Edit: I am defending the mail application because from its viewpoint it is fine to use cleartext passwords. On the other hand the OS should provide a secure storage area as described in my previous paragraph.
Actually, they are not perfectly fine in this case. They should take the Apple approach and use PBKDF2 to derive a key from the PIN/passphrase, if one is set, then use that to encrypt the database. Anything less is simply not OK.
Edit: You should also use some sort of hardware ID in addition to the PIN/passphrase, otherwise it's trivial to distribute a database of, say, all the <=7-digit PINs.
Unfortunately even with a unique salt, 7-digit PINs are not strong enough if, from a theoretical viewpoint, we assume they can be bruteforced at a few thousand per second.
If you use a TPM to store your device encryption key, a PIN combination should be fine. Of course, by definition that requires hardware support.
I work in Android security in particular for a manufacturer. We came across the unencrypted email pass ourselves, but decided it was fine for two reasons:
1) If you don't get rooted, there should be no way to pull from /data/data/* in the first place.
2) With filesystem encryption turned on, you essentially get the benefit of encrypting that pass along with everything else.
A TPM is obviously the best solution here, on all counts, but it's not possible to put one into every phone that's already been sold, so clearly we need a software mechanism that at least helps.
As it stands, if an attacker gains root on your device (which could be locally, via a malicious app running a local root, or via a malicious page exploiting a browser bug and then escalating with a local root), they have the keys to the castle. This is true whether you have filesystem encryption on or not.
Leaving these in plaintext is equivalent to storing plaintext passwords in /etc/shadow; yes, only root can access it, but getting root is by no means impossible. If an attacker does get access to it, it shouldn't be an immediate game-over for your passwords.
To amplify that a bit, in terms of accessing the file system, it's a pretty common security assumption that physical access and root access are equivalent. Since my phone is the system where I trust physical access the least, by extension it's the one where I'd most want a security model that doesn't assume that one can't read the file system the most.
For my purposes, the chances of an attacker having physical access to my systems in a rack in a major data center approaches 0%, whereas the chances of an an unauthorized party at some point having access to my phone approaches 100%.

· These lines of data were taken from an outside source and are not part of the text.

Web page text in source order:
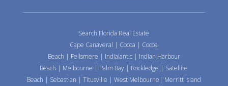
Search Florida Real Estate
Cape Canaveral | Cocoa | Cocoa
Beach | Fellsmere | Indialantic| Indian Harbour
Beach | Melbourne | Palm Bay | Rockledge | Satellite
Beach | Sebastian | Titusville | West Melbourne | Merritt Island
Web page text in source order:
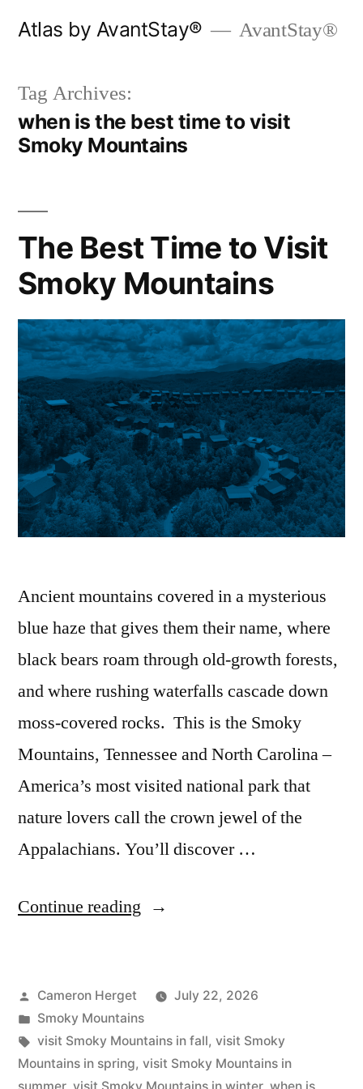
Atlas by AvantStay® AvantStay®
Tag Archives:
when is the best time to visit
Smoky Mountains
The Best Time to Visit
Smoky Mountains
Ancient mountains covered in a mysterious
blue haze that gives them their name, where
black bears roam through old-growth forests,
and where rushing waterfalls cascade down
moss-covered rocks. This is the Smoky
Mountains, Tennessee and North Carolina –
America’s most visited national park that
nature lovers call the crown jewel of the
Appalachians. You’ll discover …
Continue reading “The
Visit
Smoky
Posted
by
Cameron Herget
July 22, 2026
Posted
in
Smoky Mountains
Tags:
visit Smoky Mountains in fall, visit Smoky
Mountains in spring, visit Smoky Mountains in
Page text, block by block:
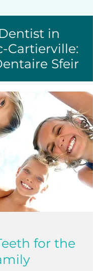
in
Cartierville:
Sfeir
for the
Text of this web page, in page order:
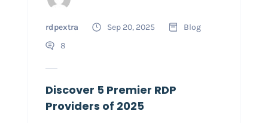
rdpextra Sep 20, 2025
Blog
8
Discover 5 Premier RDP
Providers of 2025
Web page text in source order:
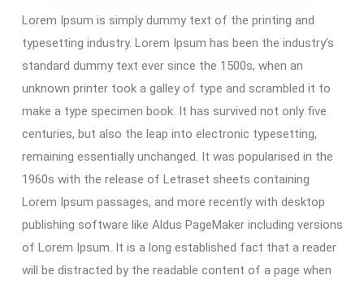
Lorem Ipsum is simply dummy text of the printing and
typesetting industry. Lorem Ipsum has been the industry’s
standard dummy text ever since the 1500s, when an
unknown printer took a galley of type and scrambled it to
make a type specimen book. It has survived not only five
centuries, but also the leap into electronic typesetting,
remaining essentially unchanged. It was popularised in the
1960s with the release of Letraset sheets containing
Lorem Ipsum passages, and more recently with desktop
publishing software like Aldus PageMaker including versions
of Lorem Ipsum. It is a long established fact that a reader
will be distracted by the readable content of a page when
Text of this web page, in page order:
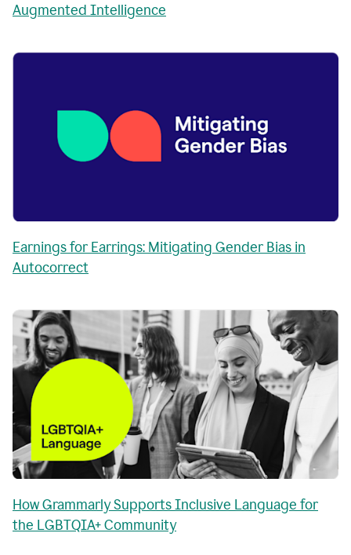
Augmented Intelligence
Earnings for Earrings: Mitigating Gender Bias in
Autocorrect
How Grammarly Supports Inclusive Language for
the LGBTQIA+ Community
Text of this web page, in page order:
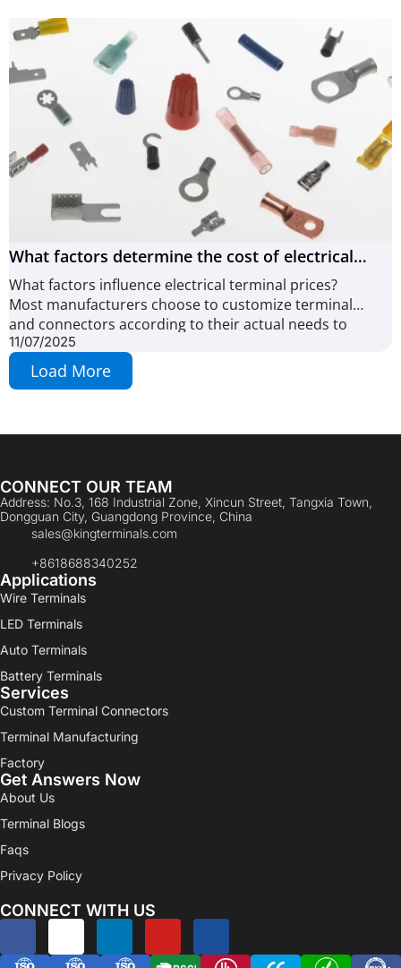
What factors determine the cost of electrical
terminals and connectors? (10 Key Factors)
What factors influence electrical terminal prices?
Most manufacturers choose to customize terminals
and connectors according to their actual needs to
11/07/2025
Load More
CONNECT OUR TEAM
Address: No.3, 168 Industrial Zone, Xincun Street, Tangxia Town,
Dongguan City, Guangdong Province, China
sales@kingterminals.com
+8618688340252
Applications
Wire Terminals
LED Terminals
Auto Terminals
Battery Terminals
Services
Custom Terminal Connectors
Terminal Manufacturing
Factory
Get Answers Now
About Us
Terminal Blogs
Faqs
Privacy Policy
CONNECT WITH US
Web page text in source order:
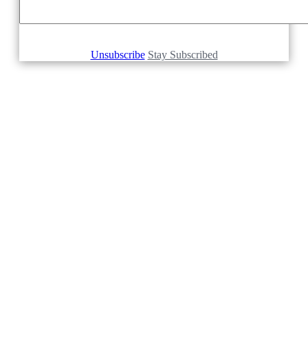
Unsubscribe Stay Subscribed
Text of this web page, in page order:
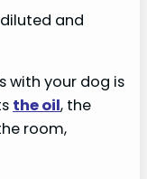
and
with your dog is
the oil, the
room,
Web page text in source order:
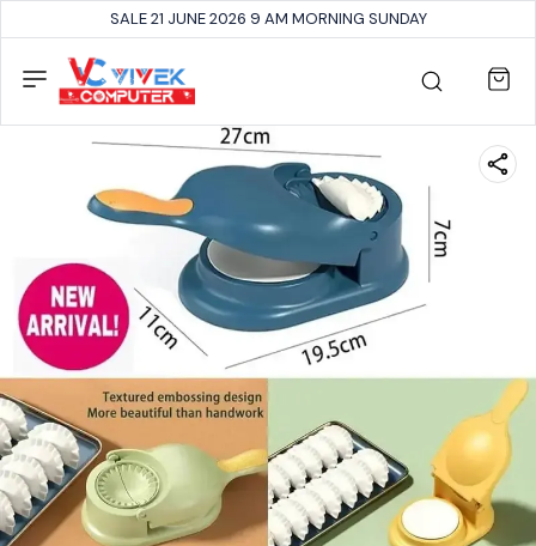
SALE 21 JUNE 2026 9 AM MORNING SUNDAY
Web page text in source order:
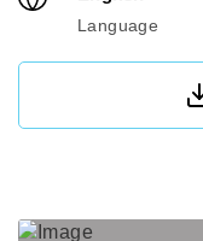
Language
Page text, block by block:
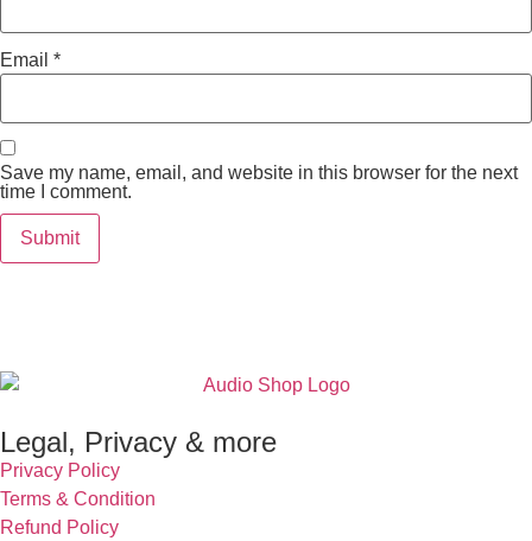
Email *
Save my name, email, and website in this browser for the next
time I comment.
Legal, Privacy & more
Privacy Policy
Terms & Condition
Refund Policy
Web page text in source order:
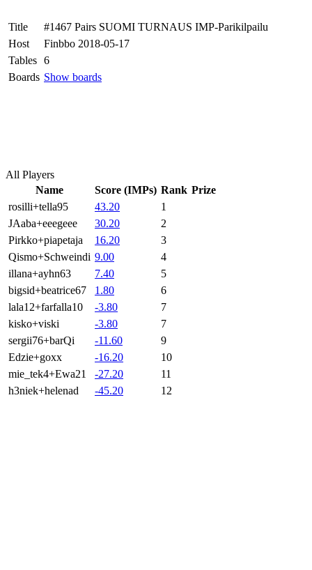
Title
#1467 Pairs SUOMI TURNAUS IMP-Parikilpailu
Host
Finbbo 2018-05-17
Tables 6
Boards Show boards
All Players
Name
Score (IMPs) Rank Prize
rosilli+tella95
43.20
1
JAaba+eeegeee
30.20
2
Pirkko+piapetaja
16.20
3
Qismo+Schweindi 9.00
4
illana+ayhn63
7.40
5
bigsid+beatrice67
1.80
6
lala12+farfalla10
-3.80
7
kisko+viski
-3.80
7
sergii76+barQi
-11.60
9
Edzie+goxx
-16.20
10
mie_tek4+Ewa21
-27.20
11
h3niek+helenad
-45.20 12

There is certainly some benefit to encrypting removable flash. However, for non-removable flash, the speed at which normal attackers could pull items off of internal flash without the device running should be relatively long. I'm not totally sure what the limitations are with adb but if it's using Honeycomb style encryption, if you have permission to read the file it's going to be automatically decrypted.

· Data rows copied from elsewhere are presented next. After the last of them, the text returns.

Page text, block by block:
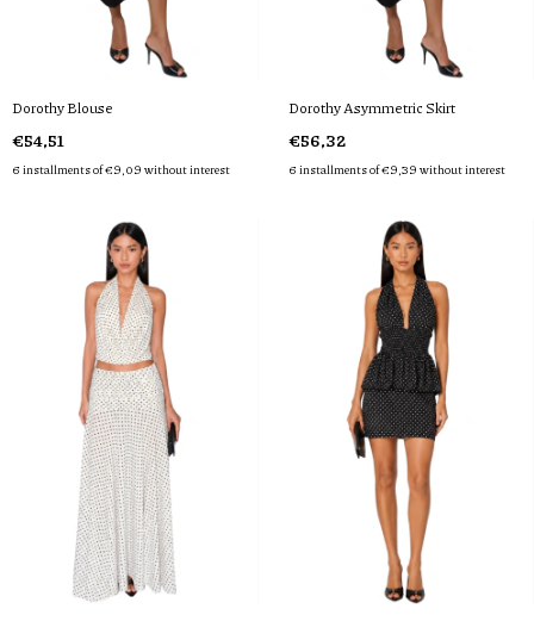
Dorothy Blouse
€54,51
6 installments of€9,09 without interest
Dorothy Asymmetric Skirt
€56,32
6 installments of€9,39 without interest
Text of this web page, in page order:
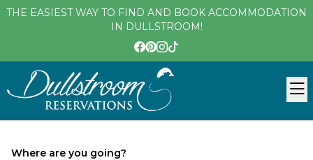
THE EASIEST WAY TO FIND AND BOOK ACCOMMODATION
IN DULLSTROOM!
Where are you going?
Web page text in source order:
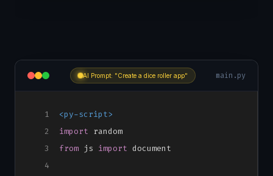
AI Prompt: "Create a dice roller app" main.py
1
<py-script>
2
import random
3
from js import document
4
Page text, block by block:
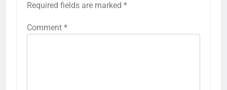
Required fields are marked *
Comment *
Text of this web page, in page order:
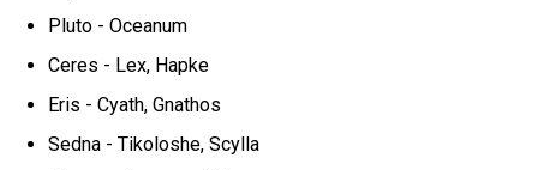
Pluto - Oceanum
Ceres - Lex, Hapke
Eris - Cyath, Gnathos
Sedna - Tikoloshe, Scylla
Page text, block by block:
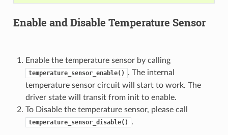
Enable and Disable Temperature Sensor
Enable the temperature sensor by calling
temperature_sensor_enable()
. The internal
temperature sensor circuit will start to work. The
driver state will transit from init to enable.
To Disable the temperature sensor, please call
temperature_sensor_disable() .
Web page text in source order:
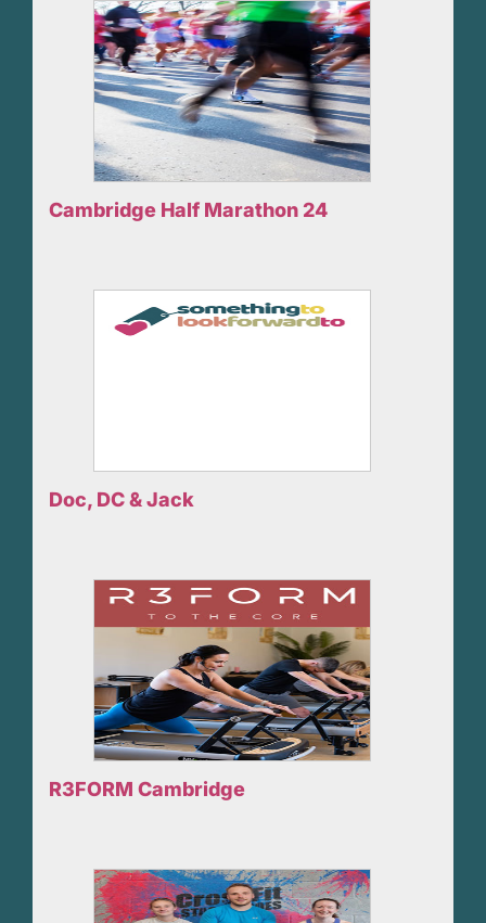
Cambridge Half Marathon 24
Doc, DC & Jack
R3FORM Cambridge

Well, a TPM would be fine assuming a hard limit on rate of attempts or total attempts. Apple, as far as I understand it, uses a TPM but had an interface that didn't properly limit attempts, hence the elcom brute force attack.
Android supports text passwords as well. Also, in a sane security model, it'd be possible to separate having a long password for elevated privileges (i.e. things that could further open the door to compromises like booting and installing apps) from the one simply to unlock the screen.

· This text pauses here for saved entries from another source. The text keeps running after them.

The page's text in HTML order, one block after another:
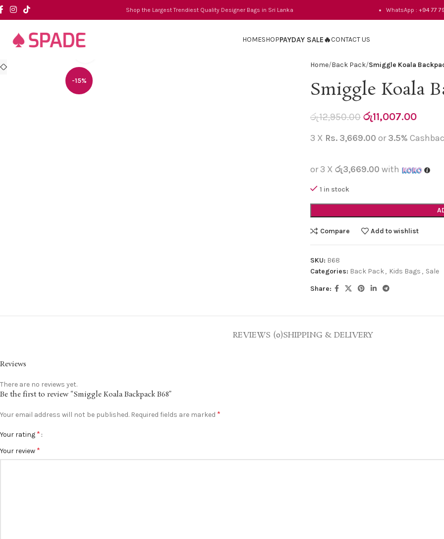
Shop the Largest Trendiest Quality Designer Bags in Sri Lanka WhatsApp : +94 77
HOMESHOPPAYDAY SALE🔥CONTACT US
-15%
Home Back Pack Smiggle Koala
Smiggle Koala
රු12,950.00 රු11,007.00
3 X Rs. 3,669.00 or3.5%
or 3 X රු3,669.00 with
1 in stock
Compare Add to wishlist
SKU: B68
Categories: Back Pack, Kids Bags , Sale
Share:
REVIEWS (0)SHIPPING & DELIVERY
Reviews
There are no reviews yet.
Be the first to review “Smiggle Koala Backpack B68”
Your email address will not be published. Required fields are marked *
Your rating *
Your review *
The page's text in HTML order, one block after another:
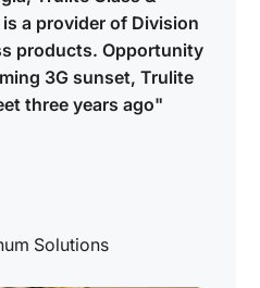
a provider of Division
products. Opportunity
3G sunset, Trulite
three years ago"
Solutions
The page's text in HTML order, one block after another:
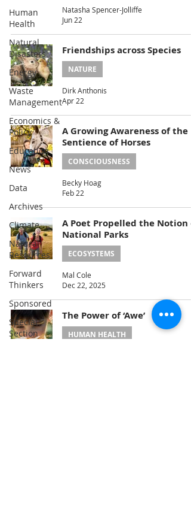
Human
Health
Natural
Disasters
Energy
Waste
Management
Economics &
Policy
Education
News
Data
Archives
Climate
Natural
Resources
Forward
Thinkers
Sponsored
Special
Section
Natasha Spencer-Jolliffe
Jun 22
Friendships across Species
NATURE
Dirk Anthonis
Apr 22
A Growing Awareness of the
Sentience of Horses
CONSCIOUSNESS
Becky Hoag
Feb 22
A Poet Propelled the Notion
National Parks
ECOSYSTEMS
Mal Cole
Dec 22, 2025
The Power of ‘Awe’
HUMAN HEALTH
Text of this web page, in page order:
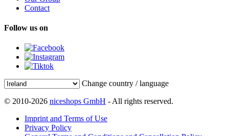
Contact
Follow us on
Change country / language
© 2010-2026 niceshops GmbH - All rights reserved.
Imprint and Terms of Use
Privacy Policy
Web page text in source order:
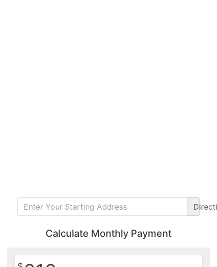
Calculate Monthly Payment
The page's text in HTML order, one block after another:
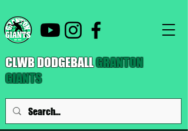
CLWB DODGEBALLGRANTON
GIANTS
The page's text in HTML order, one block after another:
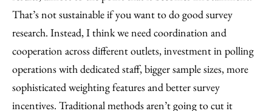
That’s not sustainable if you want to do good survey
research. Instead, I think we need coordination and
cooperation across different outlets, investment in polling
operations with dedicated staff, bigger sample sizes, more
sophisticated weighting features and better survey
incentives. Traditional methods aren’t going to cut it
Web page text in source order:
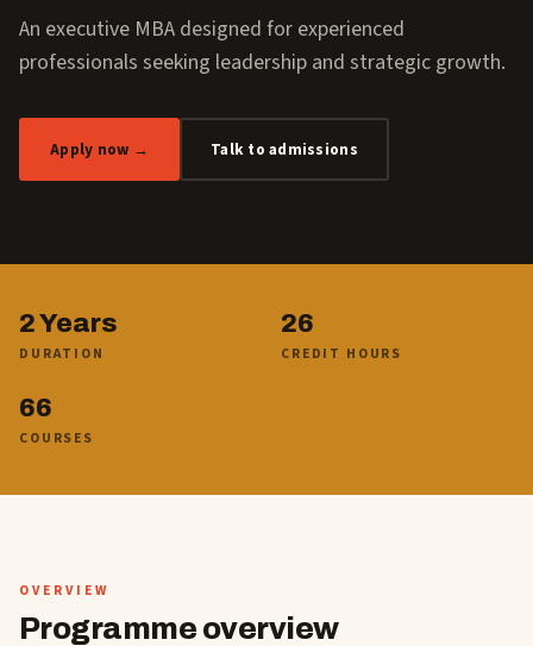
An executive MBA designed for experienced
professionals seeking leadership and strategic growth.
Apply now → Talk to admissions
2 Years
DURATION
26
CREDIT HOURS
66
COURSES
OVERVIEW
Programme overview

Your average consumer probably wouldn't avail themselves to such measures, but it'd let the paranoid and companies with security policies at least have semi-reasonable security as an option.
Do you guys know that there's a mechanism in SIM cards that blocks the access if you enter the SIM PIN wrong three times in a row? Carriers store unique long PUK code for each SIM card, which is used to unblock the SIM. So the SIM card and it's contents can't be brute-forced. Wouldn't it be appropriate protection to store the unique salt or key on the SIM card?
The email client checks for new mail in the background, though. How is it supposed to do that if the user is currently "logged out" (assuming you mean the pin for unlocking the screen)?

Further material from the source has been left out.